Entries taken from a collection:
________

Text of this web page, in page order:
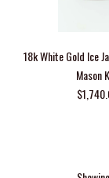
18k White Gold Ice
Mason
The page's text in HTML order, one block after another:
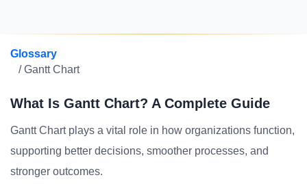
Glossary
/ Gantt Chart
What Is Gantt Chart? A Complete Guide
Gantt Chart plays a vital role in how organizations function,
supporting better decisions, smoother processes, and
stronger outcomes.
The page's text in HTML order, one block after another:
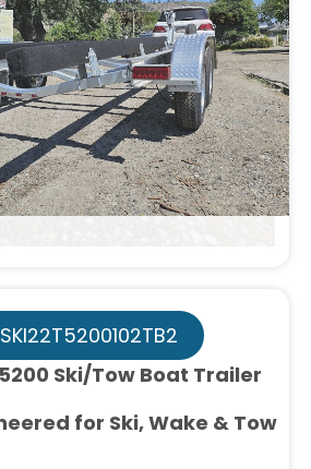
Ski/Tow Boat Trailer
for Ski, Wake & Tow
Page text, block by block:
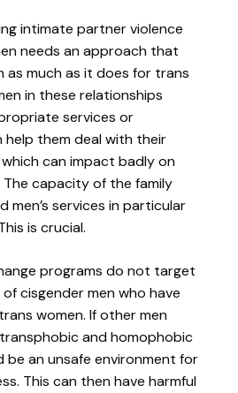
intimate partner violence
needs an approach that
as much as it does for trans
in these relationships
services or
them deal with their
can impact badly on
capacity of the family
men’s services in particular
is crucial.
programs do not target
cisgender men who have
women. If other men
and homophobic
be an unsafe environment for
This can then have harmful
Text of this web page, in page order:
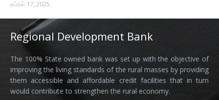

________

● Task statement
Leaving the pictures aside, write out the entries above exactly.

● Your solution
Text of this web page, in page order:
18k White Gold Ice
Mason
The page's text in HTML order, one block after another:
Glossary
/ Gantt Chart
What Is Gantt Chart? A Complete Guide
Gantt Chart plays a vital role in how organizations function,
supporting better decisions, smoother processes, and
stronger outcomes.
The page's text in HTML order, one block after another:
Ski/Tow Boat Trailer
for Ski, Wake & Tow
Page text, block by block:
intimate partner violence
needs an approach that
as much as it does for trans
in these relationships
services or
them deal with their
can impact badly on
capacity of the family
men’s services in particular
is crucial.
programs do not target
cisgender men who have
women. If other men
and homophobic
be an unsafe environment for
This can then have harmful
Text of this web page, in page order:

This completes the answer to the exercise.